> _TRY IT_
All lines with the word "that" must be pulled from the entries below.

> _MATERIAL SHOWN_
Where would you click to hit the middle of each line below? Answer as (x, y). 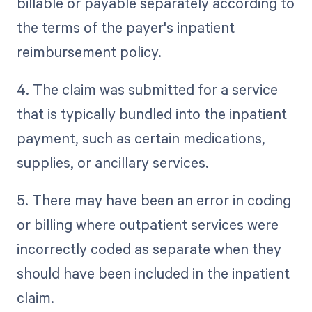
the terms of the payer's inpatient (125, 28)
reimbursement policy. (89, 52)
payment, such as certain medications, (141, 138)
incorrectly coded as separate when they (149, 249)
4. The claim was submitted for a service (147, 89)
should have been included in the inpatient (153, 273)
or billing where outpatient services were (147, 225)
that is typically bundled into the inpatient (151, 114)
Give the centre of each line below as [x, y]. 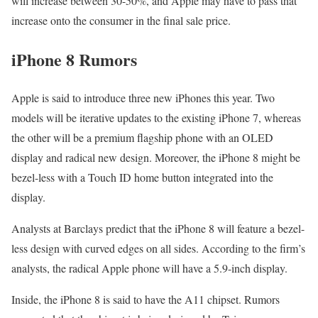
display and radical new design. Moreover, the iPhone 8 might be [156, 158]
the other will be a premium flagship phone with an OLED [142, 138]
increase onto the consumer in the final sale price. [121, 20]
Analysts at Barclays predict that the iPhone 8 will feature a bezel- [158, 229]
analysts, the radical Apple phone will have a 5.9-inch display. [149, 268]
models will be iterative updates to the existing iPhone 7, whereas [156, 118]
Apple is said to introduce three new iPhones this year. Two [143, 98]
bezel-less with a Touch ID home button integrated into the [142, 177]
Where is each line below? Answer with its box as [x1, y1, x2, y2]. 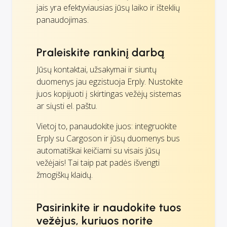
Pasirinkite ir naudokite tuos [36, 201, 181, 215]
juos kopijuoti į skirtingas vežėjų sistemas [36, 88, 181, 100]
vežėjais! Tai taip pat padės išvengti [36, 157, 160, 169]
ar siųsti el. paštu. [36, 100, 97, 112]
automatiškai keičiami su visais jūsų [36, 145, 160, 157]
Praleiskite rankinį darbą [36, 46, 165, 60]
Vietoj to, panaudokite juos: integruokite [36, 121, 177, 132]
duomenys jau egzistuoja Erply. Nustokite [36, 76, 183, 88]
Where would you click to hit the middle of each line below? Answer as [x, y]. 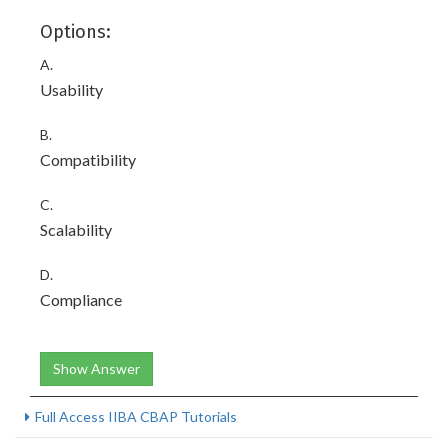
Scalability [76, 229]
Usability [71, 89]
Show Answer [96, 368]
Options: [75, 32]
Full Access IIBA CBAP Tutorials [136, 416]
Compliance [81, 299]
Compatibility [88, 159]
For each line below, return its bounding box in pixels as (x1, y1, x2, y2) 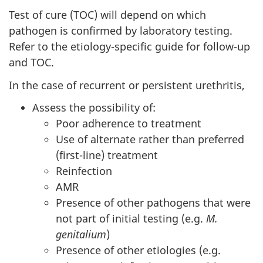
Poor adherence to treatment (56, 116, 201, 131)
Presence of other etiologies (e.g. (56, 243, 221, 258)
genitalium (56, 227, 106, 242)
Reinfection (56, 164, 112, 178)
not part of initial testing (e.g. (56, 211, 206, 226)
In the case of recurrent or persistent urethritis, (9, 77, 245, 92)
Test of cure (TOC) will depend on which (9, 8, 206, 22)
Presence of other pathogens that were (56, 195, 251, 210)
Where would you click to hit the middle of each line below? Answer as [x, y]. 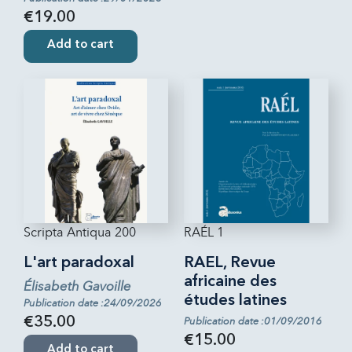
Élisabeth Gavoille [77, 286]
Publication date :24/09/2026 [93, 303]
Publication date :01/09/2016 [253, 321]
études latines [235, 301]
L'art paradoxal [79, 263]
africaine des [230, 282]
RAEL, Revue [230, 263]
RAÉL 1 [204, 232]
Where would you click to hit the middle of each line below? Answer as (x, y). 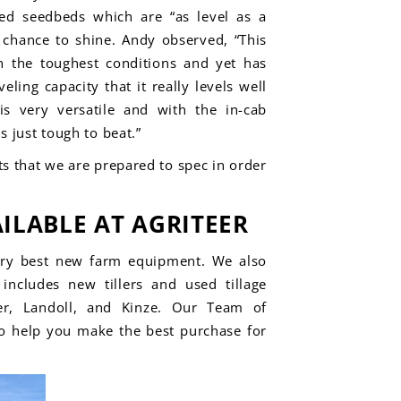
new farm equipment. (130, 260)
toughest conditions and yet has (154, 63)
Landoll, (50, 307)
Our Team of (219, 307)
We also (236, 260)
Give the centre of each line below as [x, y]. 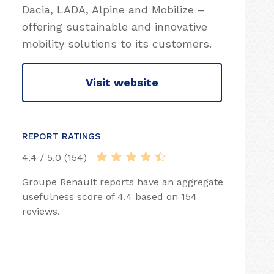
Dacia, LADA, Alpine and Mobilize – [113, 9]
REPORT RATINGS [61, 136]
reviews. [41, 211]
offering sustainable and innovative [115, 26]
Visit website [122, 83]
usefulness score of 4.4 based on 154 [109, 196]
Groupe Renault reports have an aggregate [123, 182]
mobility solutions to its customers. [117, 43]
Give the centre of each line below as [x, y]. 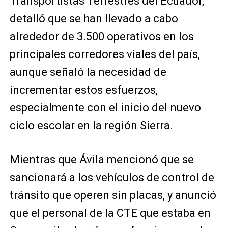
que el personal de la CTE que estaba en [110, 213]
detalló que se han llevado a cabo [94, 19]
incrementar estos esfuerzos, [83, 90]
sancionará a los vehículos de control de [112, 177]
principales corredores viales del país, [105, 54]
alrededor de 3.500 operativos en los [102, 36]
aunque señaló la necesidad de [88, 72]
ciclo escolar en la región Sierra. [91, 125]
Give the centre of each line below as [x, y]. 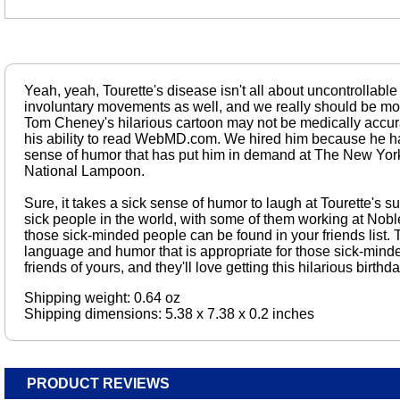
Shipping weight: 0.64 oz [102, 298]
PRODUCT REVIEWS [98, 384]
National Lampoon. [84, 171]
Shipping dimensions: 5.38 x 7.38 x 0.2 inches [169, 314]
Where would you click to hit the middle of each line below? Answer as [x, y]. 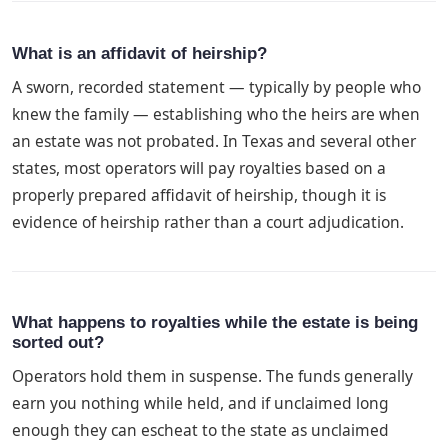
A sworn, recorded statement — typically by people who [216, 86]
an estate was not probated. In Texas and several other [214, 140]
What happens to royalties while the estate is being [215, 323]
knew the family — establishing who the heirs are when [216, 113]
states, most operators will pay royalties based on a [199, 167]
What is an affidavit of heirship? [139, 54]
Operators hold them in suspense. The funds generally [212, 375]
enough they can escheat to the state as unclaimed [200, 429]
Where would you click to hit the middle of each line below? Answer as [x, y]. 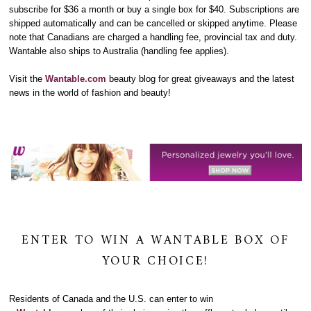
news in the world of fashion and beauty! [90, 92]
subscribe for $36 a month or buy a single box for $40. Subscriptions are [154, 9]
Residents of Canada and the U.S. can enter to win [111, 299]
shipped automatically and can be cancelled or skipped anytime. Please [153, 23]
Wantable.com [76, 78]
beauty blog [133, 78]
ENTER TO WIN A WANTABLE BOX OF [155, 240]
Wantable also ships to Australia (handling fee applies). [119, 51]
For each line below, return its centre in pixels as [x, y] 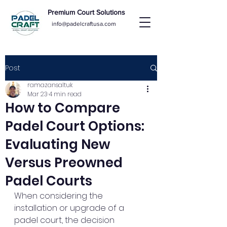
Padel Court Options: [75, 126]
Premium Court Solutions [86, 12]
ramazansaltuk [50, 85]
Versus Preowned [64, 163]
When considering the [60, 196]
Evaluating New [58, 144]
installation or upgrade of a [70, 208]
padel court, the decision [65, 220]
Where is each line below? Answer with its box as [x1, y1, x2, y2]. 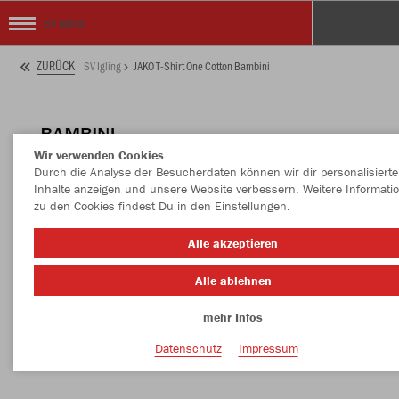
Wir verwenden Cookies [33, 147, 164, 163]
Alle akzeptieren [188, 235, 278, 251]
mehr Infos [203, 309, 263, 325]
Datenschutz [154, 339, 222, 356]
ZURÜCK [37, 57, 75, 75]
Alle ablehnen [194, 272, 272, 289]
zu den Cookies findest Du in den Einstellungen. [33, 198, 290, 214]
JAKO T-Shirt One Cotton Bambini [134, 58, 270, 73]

* * *

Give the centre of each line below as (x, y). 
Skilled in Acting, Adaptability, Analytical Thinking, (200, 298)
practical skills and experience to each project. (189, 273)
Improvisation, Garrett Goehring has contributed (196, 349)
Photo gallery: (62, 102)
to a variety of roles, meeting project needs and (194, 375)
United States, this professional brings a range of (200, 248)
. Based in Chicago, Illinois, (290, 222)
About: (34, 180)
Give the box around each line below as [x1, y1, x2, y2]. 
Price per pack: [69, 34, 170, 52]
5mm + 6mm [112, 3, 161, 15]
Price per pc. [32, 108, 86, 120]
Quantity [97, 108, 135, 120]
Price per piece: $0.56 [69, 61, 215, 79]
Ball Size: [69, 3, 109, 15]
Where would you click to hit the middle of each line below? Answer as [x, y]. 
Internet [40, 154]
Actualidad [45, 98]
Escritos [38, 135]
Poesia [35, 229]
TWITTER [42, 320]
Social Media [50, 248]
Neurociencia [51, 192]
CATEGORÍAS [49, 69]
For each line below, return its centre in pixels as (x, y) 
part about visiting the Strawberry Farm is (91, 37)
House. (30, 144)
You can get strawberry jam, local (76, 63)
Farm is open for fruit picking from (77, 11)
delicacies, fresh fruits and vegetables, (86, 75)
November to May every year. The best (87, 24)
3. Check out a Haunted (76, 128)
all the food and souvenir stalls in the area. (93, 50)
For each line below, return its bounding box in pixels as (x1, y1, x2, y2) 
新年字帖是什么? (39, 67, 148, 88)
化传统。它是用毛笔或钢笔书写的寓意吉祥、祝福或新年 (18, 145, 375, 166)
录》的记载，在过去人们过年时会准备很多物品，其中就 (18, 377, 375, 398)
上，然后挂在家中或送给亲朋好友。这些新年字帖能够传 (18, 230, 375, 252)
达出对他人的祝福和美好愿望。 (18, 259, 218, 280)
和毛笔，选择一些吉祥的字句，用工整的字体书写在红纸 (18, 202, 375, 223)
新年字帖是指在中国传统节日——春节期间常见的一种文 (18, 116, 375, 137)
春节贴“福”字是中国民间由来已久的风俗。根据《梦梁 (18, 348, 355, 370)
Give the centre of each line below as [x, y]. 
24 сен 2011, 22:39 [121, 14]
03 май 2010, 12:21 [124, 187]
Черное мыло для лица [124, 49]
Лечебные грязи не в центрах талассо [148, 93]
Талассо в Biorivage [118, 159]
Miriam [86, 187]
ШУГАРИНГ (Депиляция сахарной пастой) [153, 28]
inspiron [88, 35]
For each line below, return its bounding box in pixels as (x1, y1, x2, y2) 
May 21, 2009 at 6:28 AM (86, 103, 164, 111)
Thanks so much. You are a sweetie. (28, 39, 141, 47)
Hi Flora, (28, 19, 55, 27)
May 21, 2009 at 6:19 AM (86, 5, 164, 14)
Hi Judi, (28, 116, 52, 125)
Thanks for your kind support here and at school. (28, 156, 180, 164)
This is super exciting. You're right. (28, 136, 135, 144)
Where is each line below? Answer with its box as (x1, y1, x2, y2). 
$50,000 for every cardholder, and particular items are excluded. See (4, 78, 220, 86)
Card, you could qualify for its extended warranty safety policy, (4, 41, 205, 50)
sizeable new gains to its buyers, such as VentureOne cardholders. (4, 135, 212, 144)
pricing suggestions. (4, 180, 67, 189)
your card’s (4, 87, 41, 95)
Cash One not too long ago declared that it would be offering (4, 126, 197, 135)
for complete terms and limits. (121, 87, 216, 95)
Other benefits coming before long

...

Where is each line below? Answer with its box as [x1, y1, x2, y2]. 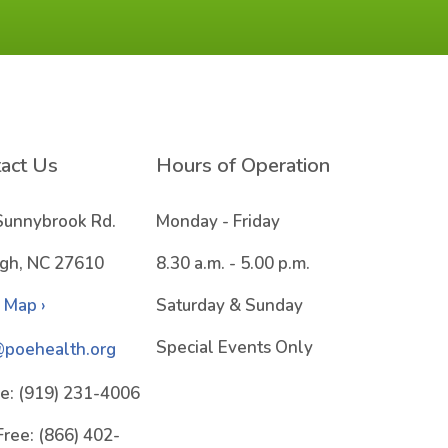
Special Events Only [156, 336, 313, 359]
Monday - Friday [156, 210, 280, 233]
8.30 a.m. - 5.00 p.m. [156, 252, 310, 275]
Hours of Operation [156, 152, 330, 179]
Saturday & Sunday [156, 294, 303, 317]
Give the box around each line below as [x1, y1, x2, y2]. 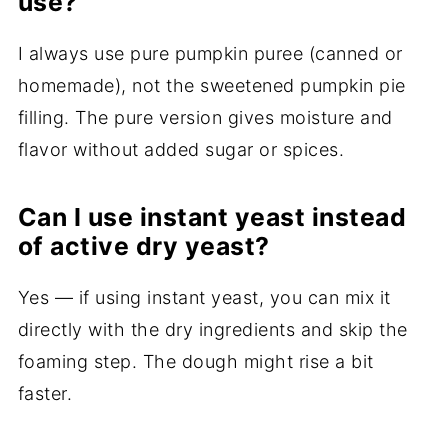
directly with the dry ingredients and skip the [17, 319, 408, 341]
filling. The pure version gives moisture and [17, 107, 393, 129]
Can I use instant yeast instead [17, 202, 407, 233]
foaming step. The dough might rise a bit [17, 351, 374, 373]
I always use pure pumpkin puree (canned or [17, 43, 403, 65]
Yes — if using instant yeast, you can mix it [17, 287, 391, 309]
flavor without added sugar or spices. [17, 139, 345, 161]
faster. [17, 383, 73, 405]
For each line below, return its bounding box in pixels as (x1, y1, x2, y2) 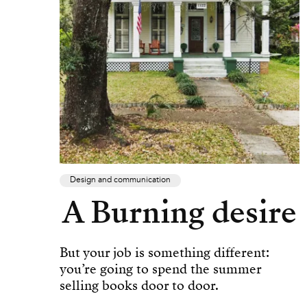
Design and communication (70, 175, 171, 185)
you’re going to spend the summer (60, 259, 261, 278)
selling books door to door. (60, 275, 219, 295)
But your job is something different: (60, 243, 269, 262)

> _OUTPUT_
that is typically bundled into the inpatient (151, 114)
Analysts at Barclays predict that the iPhone 8 will feature a bezel- [158, 229]
Presence of other pathogens that were (56, 195, 251, 210)
Cash One not too long ago declared that it would be offering (4, 126, 197, 135)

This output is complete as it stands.